EXERCISE BRIEF - The answer is the exact run of lines in the listing below from the line containing "(A ∧¬ B) V (¬ A V (C ∧ A)) (72, 232)" up to and including the line containing "Public Member Functions [6, 82, 223, 106]", with pictures removed.

DATA LISTING -

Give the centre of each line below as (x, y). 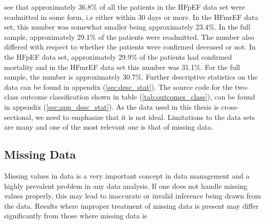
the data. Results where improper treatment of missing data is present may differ (131, 205)
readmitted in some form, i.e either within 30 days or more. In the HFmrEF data (131, 17)
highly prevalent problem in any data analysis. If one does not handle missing (126, 185)
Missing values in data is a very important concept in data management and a (127, 175)
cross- (230, 106)
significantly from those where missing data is (76, 216)
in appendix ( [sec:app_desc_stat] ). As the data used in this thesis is (112, 106)
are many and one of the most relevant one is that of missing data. (109, 127)
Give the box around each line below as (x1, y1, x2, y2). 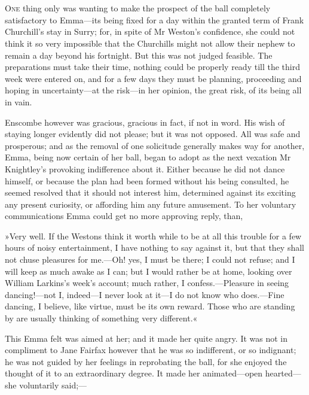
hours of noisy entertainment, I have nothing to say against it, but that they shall (5, 241, 304, 254)
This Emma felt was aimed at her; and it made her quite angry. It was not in (5, 332, 288, 344)
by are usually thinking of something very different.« (5, 312, 198, 324)
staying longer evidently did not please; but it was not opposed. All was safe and (5, 127, 301, 140)
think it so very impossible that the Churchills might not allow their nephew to (5, 37, 295, 49)
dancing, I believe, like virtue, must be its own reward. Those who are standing (5, 300, 295, 312)
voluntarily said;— (19, 379, 87, 391)
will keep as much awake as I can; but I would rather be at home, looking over (5, 265, 292, 277)
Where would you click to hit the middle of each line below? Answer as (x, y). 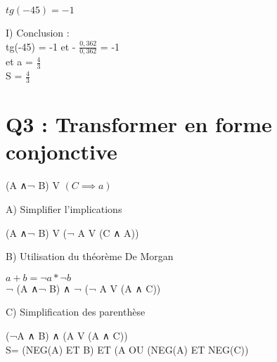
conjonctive (62, 151)
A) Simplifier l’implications (64, 208)
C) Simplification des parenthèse (76, 312)
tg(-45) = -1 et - (41, 46)
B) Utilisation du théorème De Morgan (90, 256)
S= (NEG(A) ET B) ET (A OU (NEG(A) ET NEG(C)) (127, 349)
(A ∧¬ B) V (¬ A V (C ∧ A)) (72, 232)
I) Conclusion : (38, 32)
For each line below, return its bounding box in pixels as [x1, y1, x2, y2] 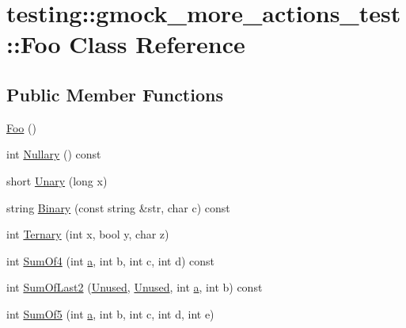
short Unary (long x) [6, 172, 108, 189]
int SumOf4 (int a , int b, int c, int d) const [6, 252, 215, 269]
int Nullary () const [6, 146, 101, 162]
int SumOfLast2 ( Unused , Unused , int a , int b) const [6, 279, 263, 296]
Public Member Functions [6, 82, 223, 106]
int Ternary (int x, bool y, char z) [6, 226, 169, 242]
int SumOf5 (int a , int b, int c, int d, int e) [6, 305, 214, 322]
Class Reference [69, 28, 245, 60]
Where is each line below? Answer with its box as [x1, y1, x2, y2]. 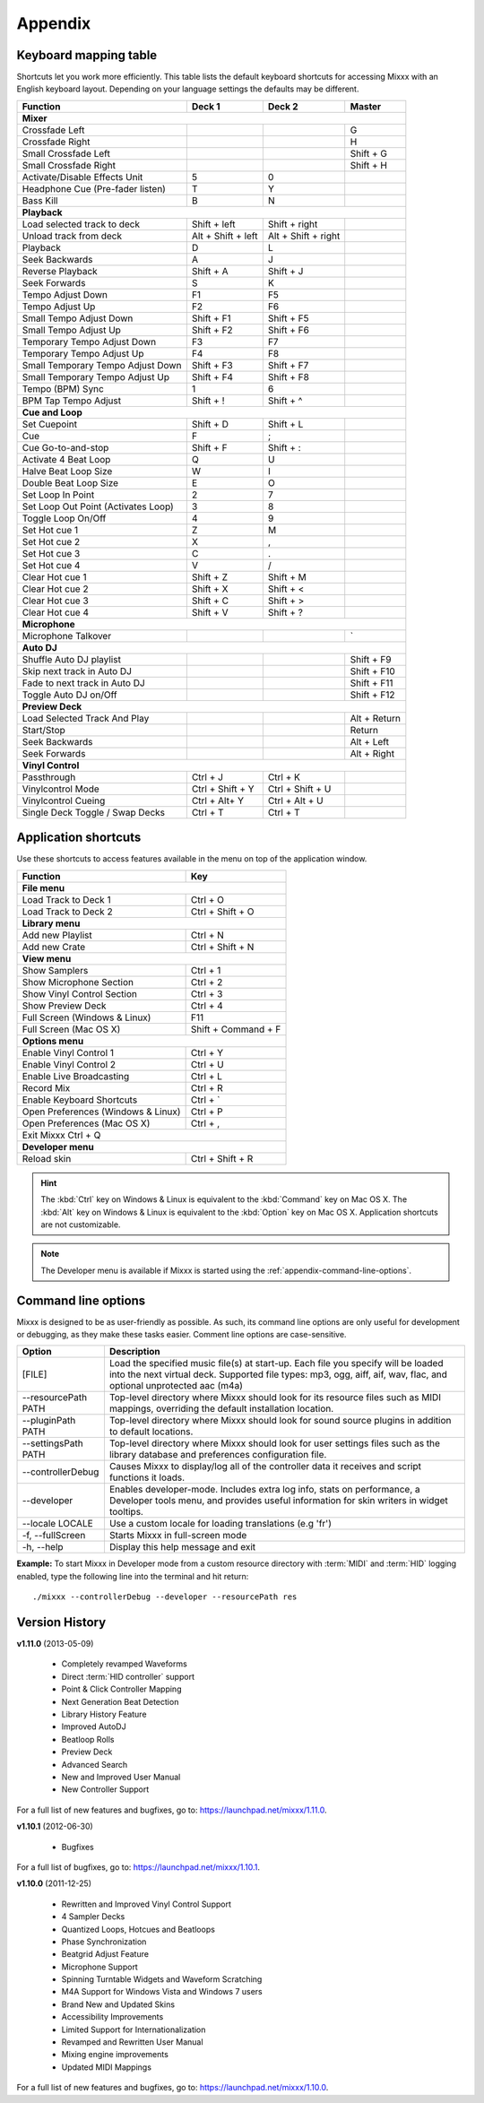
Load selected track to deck [22, 218, 141, 230]
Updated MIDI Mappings [61, 2062, 152, 2073]
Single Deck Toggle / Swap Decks [22, 806, 166, 818]
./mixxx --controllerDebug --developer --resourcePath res [32, 1592, 298, 1602]
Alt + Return [350, 712, 401, 724]
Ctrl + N [190, 929, 224, 941]
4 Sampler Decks [61, 1911, 125, 1922]
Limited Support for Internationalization [61, 2024, 206, 2035]
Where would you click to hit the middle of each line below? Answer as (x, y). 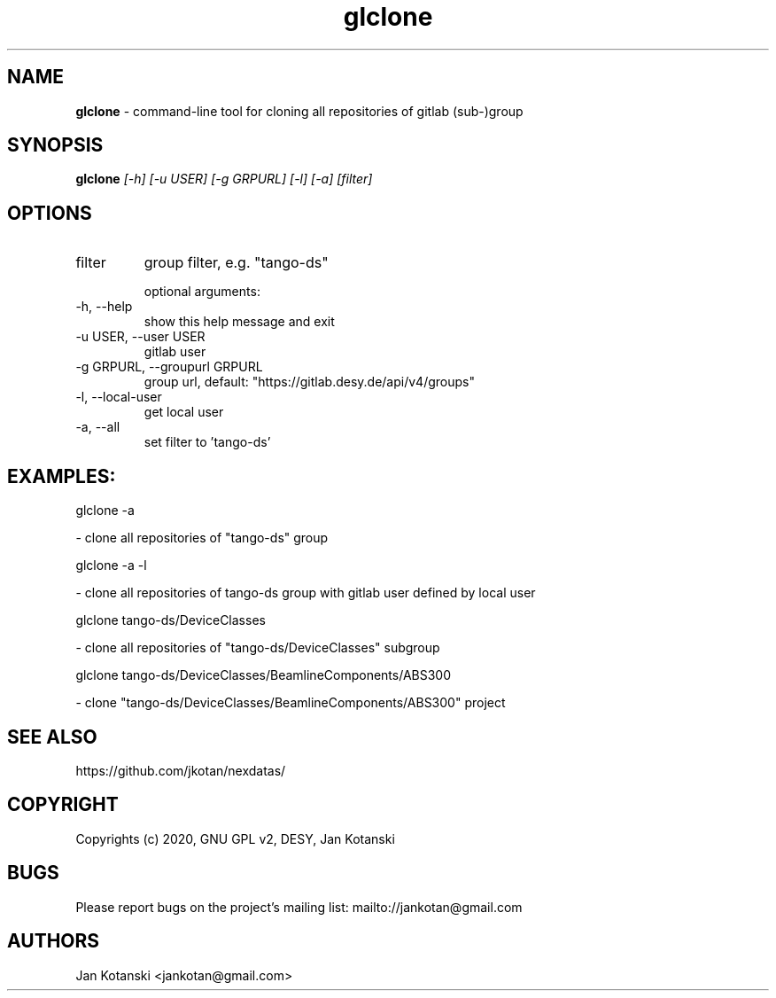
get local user (184, 412)
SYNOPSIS (55, 145)
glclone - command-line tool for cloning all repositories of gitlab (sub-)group (299, 111)
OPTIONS (50, 213)
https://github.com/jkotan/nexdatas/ (181, 770)
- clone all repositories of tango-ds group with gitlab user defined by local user (306, 593)
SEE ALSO (52, 737)
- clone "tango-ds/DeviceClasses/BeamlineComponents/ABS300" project (291, 703)
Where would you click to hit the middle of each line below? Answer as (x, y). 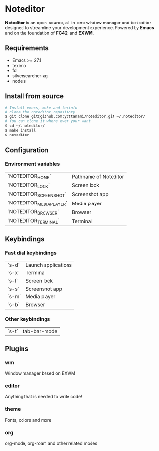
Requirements (27, 48)
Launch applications (49, 265)
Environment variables (33, 164)
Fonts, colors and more (28, 420)
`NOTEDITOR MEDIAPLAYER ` (37, 203)
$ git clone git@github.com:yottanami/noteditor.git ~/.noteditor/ (75, 117)
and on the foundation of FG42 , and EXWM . (50, 33)
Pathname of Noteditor (98, 176)
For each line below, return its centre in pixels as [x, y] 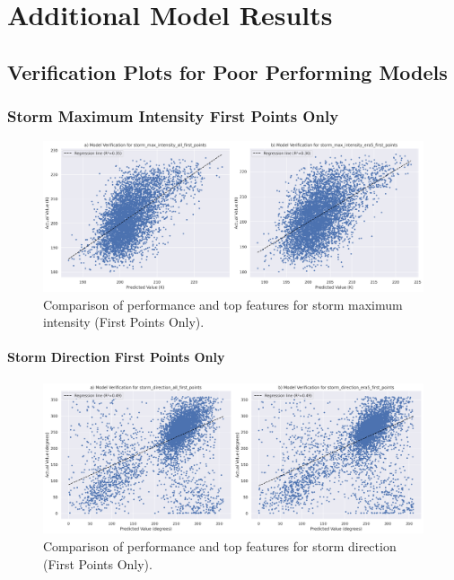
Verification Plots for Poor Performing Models [227, 71]
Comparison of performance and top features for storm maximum [223, 304]
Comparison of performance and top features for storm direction [220, 545]
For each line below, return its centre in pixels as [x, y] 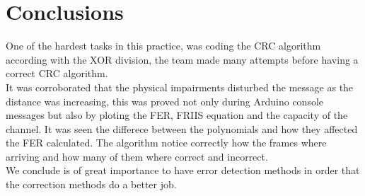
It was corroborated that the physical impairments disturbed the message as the [180, 87]
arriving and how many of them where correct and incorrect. [137, 156]
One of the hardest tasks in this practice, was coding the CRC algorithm [163, 46]
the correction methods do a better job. [91, 184]
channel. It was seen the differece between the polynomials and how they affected [182, 128]
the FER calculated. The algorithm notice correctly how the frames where [166, 143]
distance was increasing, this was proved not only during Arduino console [165, 101]
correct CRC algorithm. [57, 73]

REPLY -
(A ∧¬ B) V (¬ A V (C ∧ A)) (72, 232)
I) Conclusion : (38, 32)
For each line below, return its bounding box in pixels as [x1, y1, x2, y2] 
short Unary (long x) [6, 172, 108, 189]
int SumOf4 (int a , int b, int c, int d) const [6, 252, 215, 269]
int Nullary () const [6, 146, 101, 162]
int SumOfLast2 ( Unused , Unused , int a , int b) const [6, 279, 263, 296]
Public Member Functions [6, 82, 223, 106]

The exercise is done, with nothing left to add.